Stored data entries
╔══

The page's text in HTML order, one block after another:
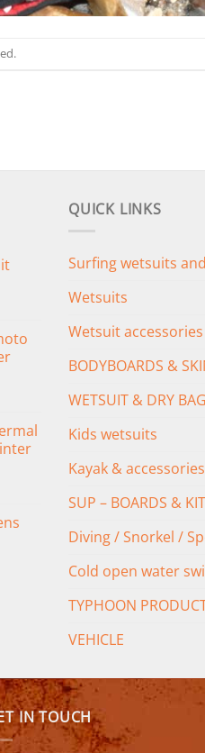
QUICK LINKS
Surfing wetsuits
Wetsuits
Wetsuit accessories
BODYBOARDS &
WETSUIT & DRY
Kids wetsuits
Kayak & accessories
SUP – BOARDS & KIT
Diving / Snorkel /
Cold open water
TYPHOON
VEHICLE
IN TOUCH
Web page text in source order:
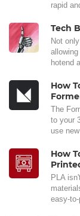
rapid
Tech
Not
hotend
How
The
to your
use
How
PLA
easy-
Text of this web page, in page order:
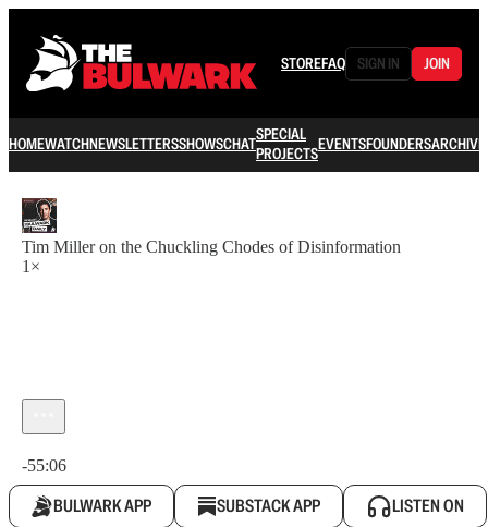
STOREFAQ SIGN IN JOIN
HOMEWATCHNEWSLETTERSSHOWSCHATSPECIAL
PROJECTSEVENTSFOUNDERSARCHIVE
Tim Miller on the Chuckling Chodes of Disinformation
1×
-55:06
BULWARK APP SUBSTACK APP LISTEN ON
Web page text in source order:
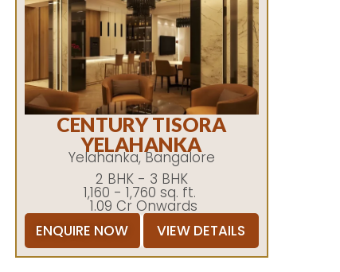
CENTURY TISORA
YELAHANKA
Yelahanka, Bangalore
2 BHK - 3 BHK
1,160 - 1,760 sq. ft.
1.09 Cr Onwards
ENQUIRE NOW
VIEW DETAILS
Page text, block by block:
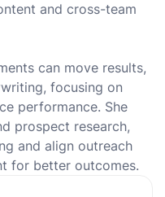
and cross-team
can move results,
focusing on
performance. She
prospect research,
and align outreach
for better outcomes.
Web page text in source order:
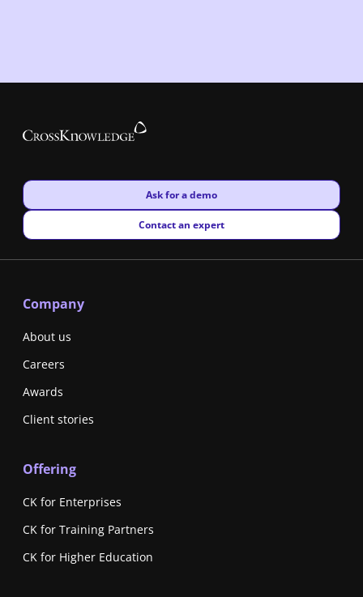
New window
Ask for a demo
New window
Contact an expert
Company
About us
Careers
Awards
Client stories
Offering
CK for Enterprises
CK for Training Partners
CK for Higher Education

╚══

Activity: Leave out the pictures and print each record exactly as it stands.

Task output:
The page's text in HTML order, one block after another:
QUICK LINKS
Surfing wetsuits
Wetsuits
Wetsuit accessories
BODYBOARDS &
WETSUIT & DRY
Kids wetsuits
Kayak & accessories
SUP – BOARDS & KIT
Diving / Snorkel /
Cold open water
TYPHOON
VEHICLE
IN TOUCH
Web page text in source order:
rapid
Tech
Not
hotend
How
The
to your
use
How
PLA
easy-
Text of this web page, in page order:
STOREFAQ SIGN IN JOIN
HOMEWATCHNEWSLETTERSSHOWSCHATSPECIAL
PROJECTSEVENTSFOUNDERSARCHIVE
Tim Miller on the Chuckling Chodes of Disinformation
1×
-55:06
BULWARK APP SUBSTACK APP LISTEN ON
Web page text in source order:
CENTURY TISORA
YELAHANKA
Yelahanka, Bangalore
2 BHK - 3 BHK
1,160 - 1,760 sq. ft.
1.09 Cr Onwards
ENQUIRE NOW
VIEW DETAILS
Page text, block by block:
and cross-team
can move results,
focusing on
performance. She
prospect research,
and align outreach
for better outcomes.
Web page text in source order:
New window
Ask for a demo
New window
Contact an expert
Company
About us
Careers
Awards
Client stories
Offering
CK for Enterprises
CK for Training Partners
CK for Higher Education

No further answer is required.